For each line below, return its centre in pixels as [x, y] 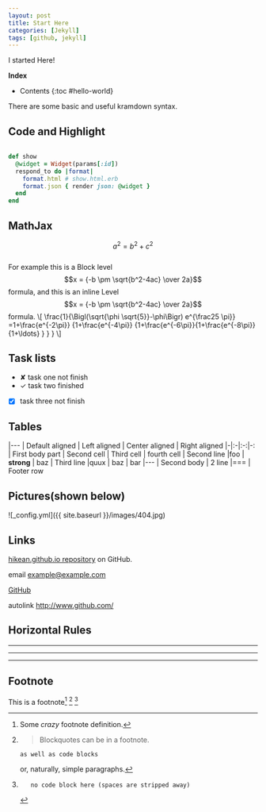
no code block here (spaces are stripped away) [110, 785]
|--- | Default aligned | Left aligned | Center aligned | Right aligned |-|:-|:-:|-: [132, 446]
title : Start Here [38, 23]
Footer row [26, 471]
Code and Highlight [57, 131]
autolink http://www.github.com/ [61, 605]
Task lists [32, 358]
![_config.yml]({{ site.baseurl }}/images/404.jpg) [87, 515]
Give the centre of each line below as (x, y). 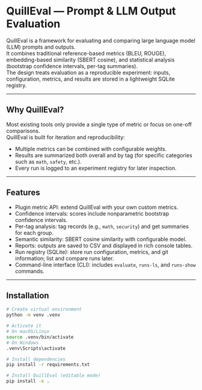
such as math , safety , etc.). (48, 161)
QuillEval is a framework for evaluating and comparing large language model (101, 40)
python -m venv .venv (33, 315)
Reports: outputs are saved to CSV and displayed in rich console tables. (104, 246)
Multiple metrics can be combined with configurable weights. (91, 149)
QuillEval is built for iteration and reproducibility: (66, 137)
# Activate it (24, 326)
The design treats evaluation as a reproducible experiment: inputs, (88, 72)
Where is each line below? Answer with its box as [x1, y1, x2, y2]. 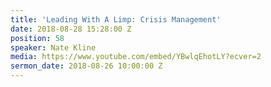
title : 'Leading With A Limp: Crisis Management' [10, 14, 222, 25]
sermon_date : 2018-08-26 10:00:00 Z [10, 61, 163, 71]
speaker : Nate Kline [10, 42, 97, 53]
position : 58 [10, 33, 65, 43]
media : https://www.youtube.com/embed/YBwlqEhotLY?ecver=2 [10, 52, 262, 62]
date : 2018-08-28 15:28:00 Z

====

▸ **Activity**:
Each line above from the one containing "Give the centre" through the one containing "sermon_date : 2018-08-26" is to be returned verbatim. Nothing else, and no pictures.

▸ **The answer**:
Give the centre of each line below as (x, y). 
such as math , safety , etc.). (48, 161)
QuillEval is a framework for evaluating and comparing large language model (101, 40)
python -m venv .venv (33, 315)
Reports: outputs are saved to CSV and displayed in rich console tables. (104, 246)
Multiple metrics can be combined with configurable weights. (91, 149)
QuillEval is built for iteration and reproducibility: (66, 137)
# Activate it (24, 326)
The design treats evaluation as a reproducible experiment: inputs, (88, 72)
Where is each line below? Answer with its box as [x1, y1, x2, y2]. 
title : 'Leading With A Limp: Crisis Management' [10, 14, 222, 25]
sermon_date : 2018-08-26 10:00:00 Z [10, 61, 163, 71]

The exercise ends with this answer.